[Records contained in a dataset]
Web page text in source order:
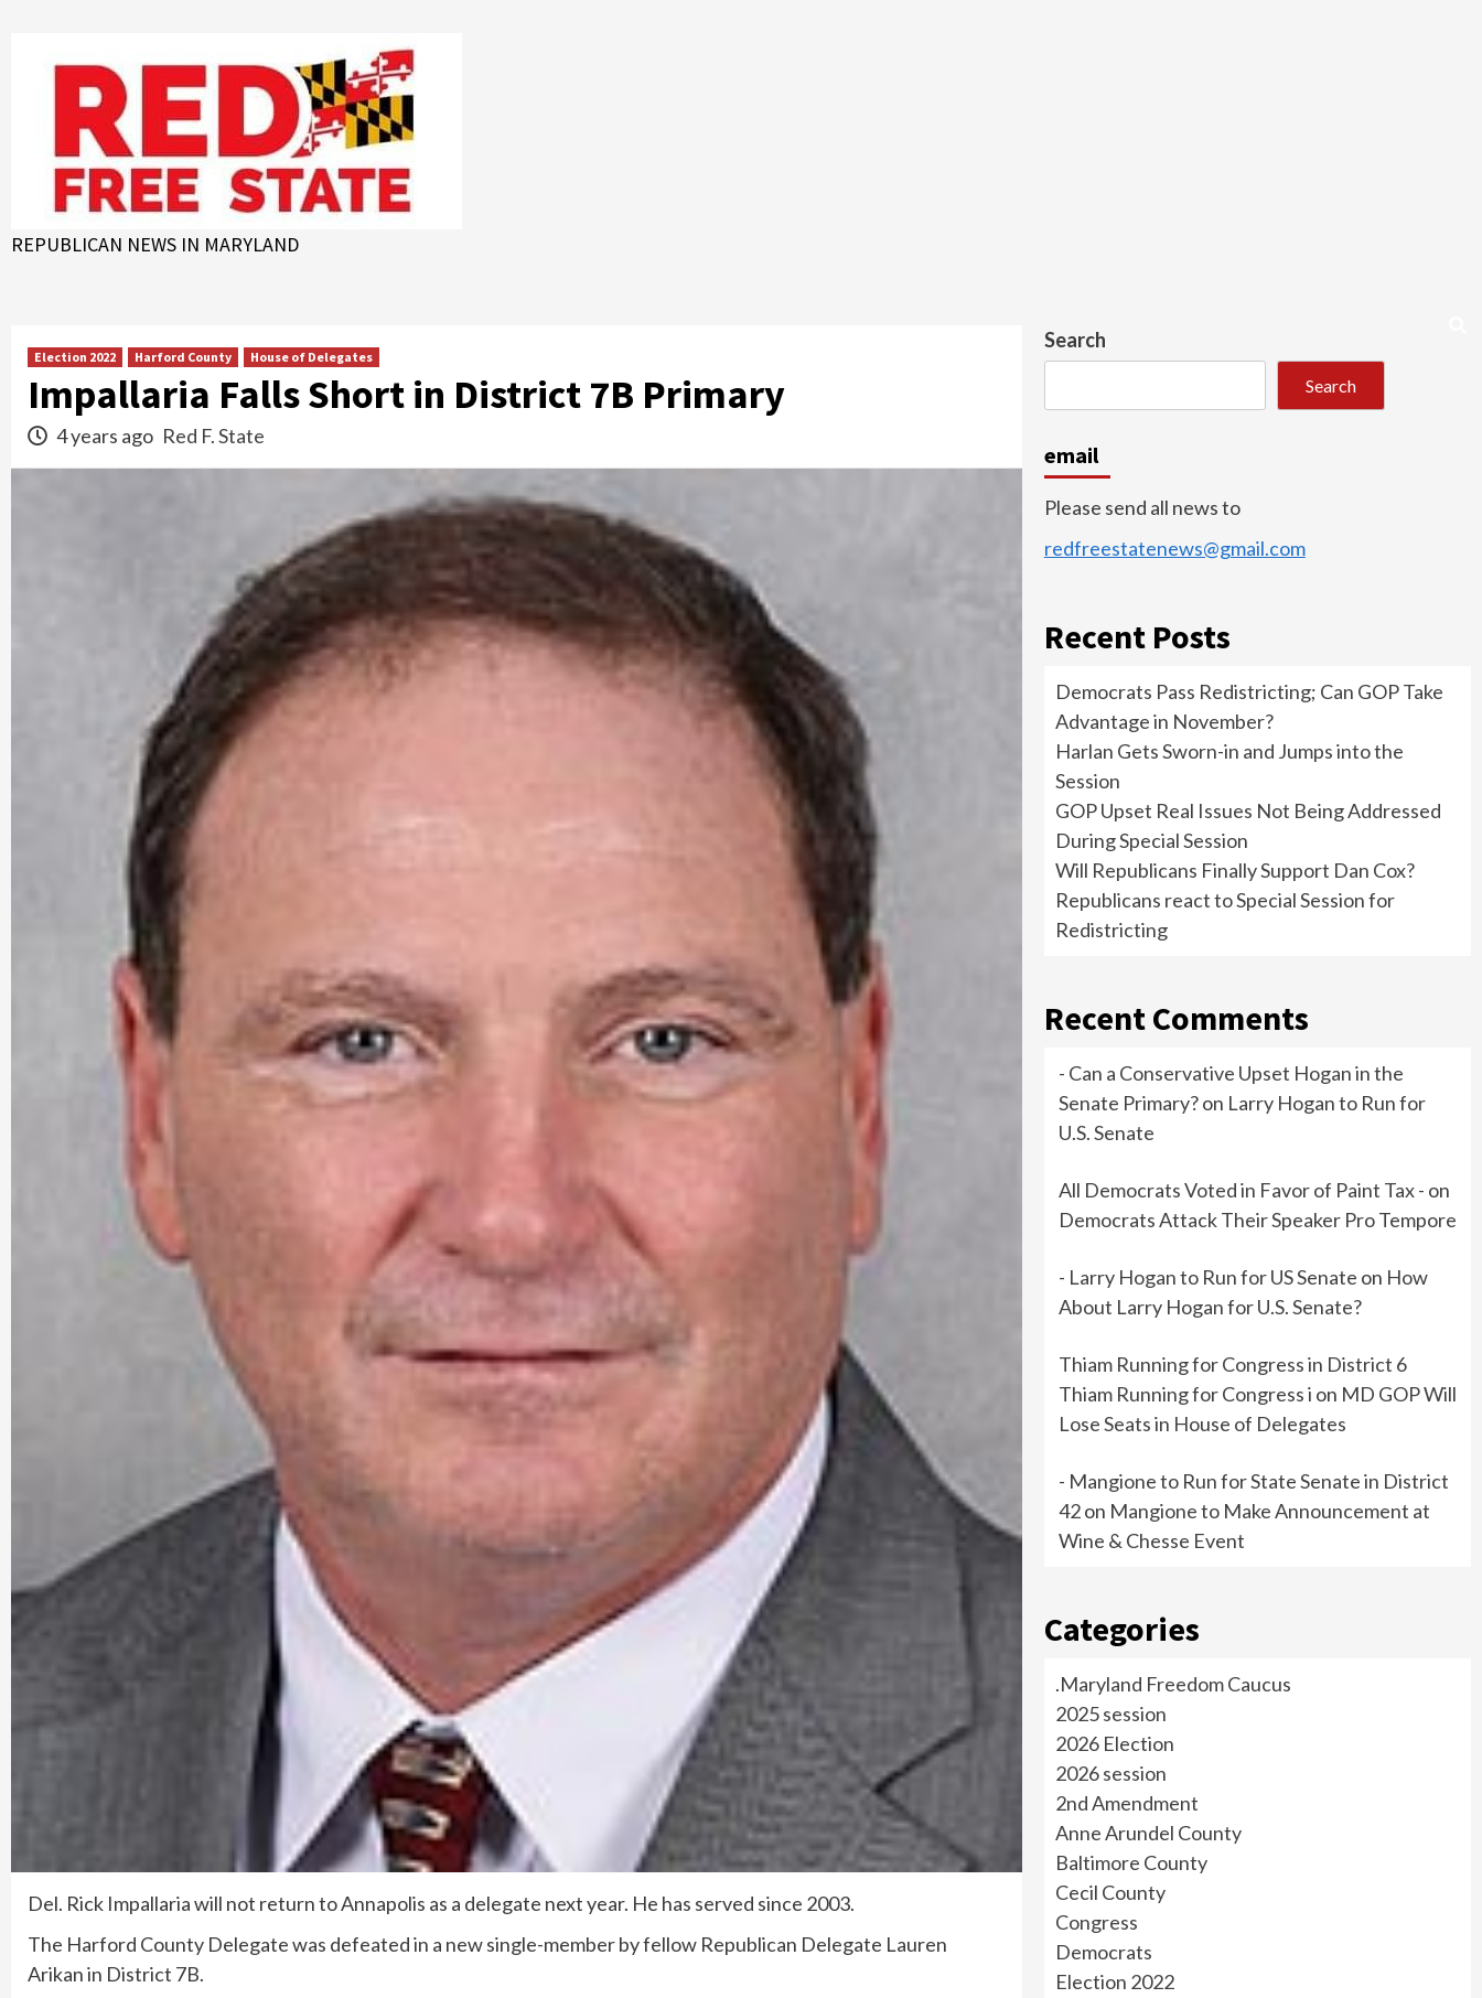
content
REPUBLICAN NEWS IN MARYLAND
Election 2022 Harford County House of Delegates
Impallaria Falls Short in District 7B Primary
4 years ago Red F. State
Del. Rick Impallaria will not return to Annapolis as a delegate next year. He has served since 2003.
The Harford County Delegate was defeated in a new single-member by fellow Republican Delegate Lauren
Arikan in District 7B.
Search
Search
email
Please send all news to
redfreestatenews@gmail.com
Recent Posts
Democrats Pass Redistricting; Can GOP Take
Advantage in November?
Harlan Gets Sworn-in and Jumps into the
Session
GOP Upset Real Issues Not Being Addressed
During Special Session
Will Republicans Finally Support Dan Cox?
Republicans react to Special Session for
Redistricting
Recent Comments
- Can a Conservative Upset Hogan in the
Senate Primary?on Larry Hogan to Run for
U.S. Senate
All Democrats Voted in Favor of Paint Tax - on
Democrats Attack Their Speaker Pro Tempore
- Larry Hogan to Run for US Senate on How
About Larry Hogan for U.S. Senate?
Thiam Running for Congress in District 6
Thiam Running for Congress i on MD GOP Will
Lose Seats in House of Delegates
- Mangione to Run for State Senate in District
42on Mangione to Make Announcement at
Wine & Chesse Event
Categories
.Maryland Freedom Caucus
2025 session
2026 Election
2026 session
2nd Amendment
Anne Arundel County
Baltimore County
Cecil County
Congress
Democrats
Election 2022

### EXERCISE BRIEF:
Each line in the data that has the word "Larry" counts once; state how many such lines there are, without comment.

### ANSWER TO THE EXERCISE:
3